Jane Goodall 的重要貢獻:Gombe 黑猩猩研究如何改變動物行為學?
本篇主旨:Jane Goodall 的重要貢獻,不只是「她很喜歡動物」或「她發現黑猩猩會使用工具」。她真正改變動物行為學的地方,是把野外長期觀察、個體辨識、社會關係與可重複累積的田野資料接在一起,讓研究者必須更仔細地問:野生動物的行為是固定的物種本能,還是會受到個體經驗、家庭關係、環境和社會學習影響?本文聚焦她在 Gombe 的科學研究與觀察方法,再把後來的保育倡議分開處理,不把不同階段的工作混成一個口號。
Jane Goodall 是誰?先定位她的研究起點
Jane Goodall 是英國出生的動物行為學家、自然觀察者與保育倡議者。Jane Goodall Institute(JGI)的官方 biography 指出,她在 1960 年抵達當時的 Gombe Stream Chimpanzee Reserve,開始研究野生黑猩猩;她後來取得 Cambridge 的 ethology 博士學位,並把長期觀察延伸成研究、教育與保育網絡。這條時間線很重要,因為她不是先在實驗室建立一個黑猩猩理論,再到野外找例子,而是從現場的動物、追蹤、等待、紀錄和反覆回訪開始累積知識。

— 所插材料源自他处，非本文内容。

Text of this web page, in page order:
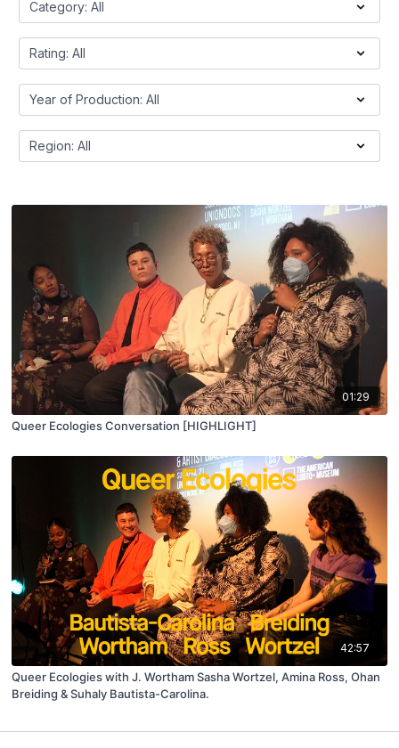
01:29
Queer Ecologies Conversation [HIGHLIGHT]
42:57
Queer Ecologies with J. Wortham Sasha Wortzel, Amina Ross, Ohan
Breiding & Suhaly Bautista-Carolina.
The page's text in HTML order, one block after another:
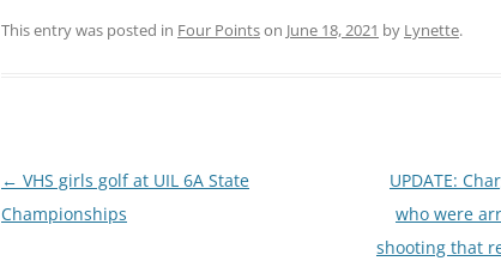
This entry was posted in Four Pointson June 18, 2021 by Lynette.
Post
navigation
← VHS girls golf at UIL 6A State
Championships
UPDATE:
who were
shooting that

她的主要研究材料是 Gombe 的野生黑猩猩社群。JGI 的 Gombe Stream Research Center 頁面目前把這項工作描述為持續數十年的長期研究,並指出研究者持續觀察黑猩猩、狒狒與更廣泛的生物多樣性。這種研究的價值不在於一次觀察就能代表所有黑猩猩,而在於長期資料可以比較個體、家庭、世代和環境變化,讓行為從一段奇聞變成可以被追蹤的生物學資料。

第一項貢獻:把野外動物行為當成長期研究對象
在 Goodall 開始研究以前,科學家當然已經觀察過靈長類,也已經知道黑猩猩和人類有密切演化關係;她的貢獻不是把黑猩猩從零帶進科學。她的重要轉向,是把研究者的注意力放進野外社會生活的時間尺度:一隻黑猩猩如何和母親互動、如何在群體中移動、如何辨認鄰近個體、如何在不同情境採取不同策略,以及同一個行為是否會在不同個體身上呈現差異。

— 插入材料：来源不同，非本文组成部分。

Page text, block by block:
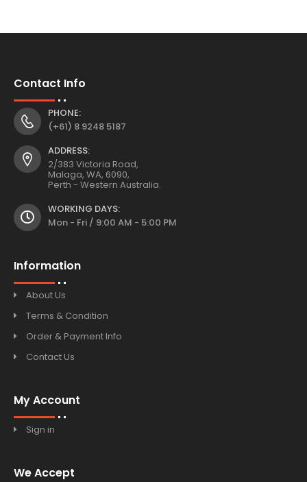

JGI 官方 biography 描述她在 Gombe 長時間等待黑猩猩逐漸接受觀察者,並以名字辨認個體,而不是只使用編號。這個做法不是把動物「人化」就算完成研究,也不是說研究者能直接知道黑猩猩的內心感受;它提供的是更細的追蹤單位。當研究者知道同一隻動物在不同日子、不同年齡和不同關係中的行為,就能比較社會經驗、學習、親子關係與個體差異,而不是把每次觀察都當作匿名樣本。
這種方法也帶來嚴格限制。野外觀察者不可能看見每一分鐘,也不一定能判斷動物行為的全部原因;同一種動作在不同情境下可能具有不同功能。Goodall 的研究價值不是因為它沒有偏差,而是她把長期現場記錄變成可以由後續研究者補充、比較和挑戰的資料。今天 Gombe 研究仍有不同研究團隊與田野助理持續累積資料,正是長期研究不等於一位人物的單次發現。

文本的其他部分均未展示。